Write out the listing below again, precisely as it is given.
..........
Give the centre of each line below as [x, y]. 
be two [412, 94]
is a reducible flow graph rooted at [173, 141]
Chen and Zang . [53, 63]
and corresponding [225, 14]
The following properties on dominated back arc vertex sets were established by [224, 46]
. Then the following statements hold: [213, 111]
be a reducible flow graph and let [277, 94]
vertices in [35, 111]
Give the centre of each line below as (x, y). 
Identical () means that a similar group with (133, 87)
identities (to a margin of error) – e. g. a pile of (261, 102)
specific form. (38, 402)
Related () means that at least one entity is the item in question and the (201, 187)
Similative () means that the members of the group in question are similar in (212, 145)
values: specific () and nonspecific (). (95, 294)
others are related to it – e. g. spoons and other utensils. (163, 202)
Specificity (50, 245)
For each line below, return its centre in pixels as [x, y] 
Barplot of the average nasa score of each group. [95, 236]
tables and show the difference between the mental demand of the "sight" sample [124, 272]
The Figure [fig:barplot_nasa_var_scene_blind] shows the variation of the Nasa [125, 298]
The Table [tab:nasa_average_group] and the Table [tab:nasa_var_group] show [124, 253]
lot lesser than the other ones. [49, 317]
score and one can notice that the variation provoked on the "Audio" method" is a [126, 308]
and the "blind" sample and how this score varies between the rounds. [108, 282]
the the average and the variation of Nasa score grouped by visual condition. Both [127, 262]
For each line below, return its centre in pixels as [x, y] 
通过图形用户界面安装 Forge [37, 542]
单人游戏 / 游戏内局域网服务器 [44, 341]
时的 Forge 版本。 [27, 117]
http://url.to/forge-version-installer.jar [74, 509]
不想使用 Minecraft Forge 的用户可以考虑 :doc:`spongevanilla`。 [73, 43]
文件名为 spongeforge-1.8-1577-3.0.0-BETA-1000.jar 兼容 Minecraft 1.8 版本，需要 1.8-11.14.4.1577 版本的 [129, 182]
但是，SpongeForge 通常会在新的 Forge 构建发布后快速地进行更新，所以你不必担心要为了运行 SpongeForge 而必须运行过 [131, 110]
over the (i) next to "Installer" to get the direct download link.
..........
> **SOLUTION FOR THIS PROBLEM**
Give the centre of each line below as [x, y]. 
be two [412, 94]
is a reducible flow graph rooted at [173, 141]
Chen and Zang . [53, 63]
and corresponding [225, 14]
The following properties on dominated back arc vertex sets were established by [224, 46]
. Then the following statements hold: [213, 111]
be a reducible flow graph and let [277, 94]
vertices in [35, 111]
Give the centre of each line below as (x, y). 
Identical () means that a similar group with (133, 87)
identities (to a margin of error) – e. g. a pile of (261, 102)
specific form. (38, 402)
Related () means that at least one entity is the item in question and the (201, 187)
Similative () means that the members of the group in question are similar in (212, 145)
values: specific () and nonspecific (). (95, 294)
others are related to it – e. g. spoons and other utensils. (163, 202)
Specificity (50, 245)
For each line below, return its centre in pixels as [x, y] 
Barplot of the average nasa score of each group. [95, 236]
tables and show the difference between the mental demand of the "sight" sample [124, 272]
The Figure [fig:barplot_nasa_var_scene_blind] shows the variation of the Nasa [125, 298]
The Table [tab:nasa_average_group] and the Table [tab:nasa_var_group] show [124, 253]
lot lesser than the other ones. [49, 317]
score and one can notice that the variation provoked on the "Audio" method" is a [126, 308]
and the "blind" sample and how this score varies between the rounds. [108, 282]
the the average and the variation of Nasa score grouped by visual condition. Both [127, 262]
For each line below, return its centre in pixels as [x, y] 
通过图形用户界面安装 Forge [37, 542]
单人游戏 / 游戏内局域网服务器 [44, 341]
时的 Forge 版本。 [27, 117]
http://url.to/forge-version-installer.jar [74, 509]
不想使用 Minecraft Forge 的用户可以考虑 :doc:`spongevanilla`。 [73, 43]
文件名为 spongeforge-1.8-1577-3.0.0-BETA-1000.jar 兼容 Minecraft 1.8 版本，需要 1.8-11.14.4.1577 版本的 [129, 182]
但是，SpongeForge 通常会在新的 Forge 构建发布后快速地进行更新，所以你不必担心要为了运行 SpongeForge 而必须运行过 [131, 110]
over the (i) next to "Installer" to get the direct download link.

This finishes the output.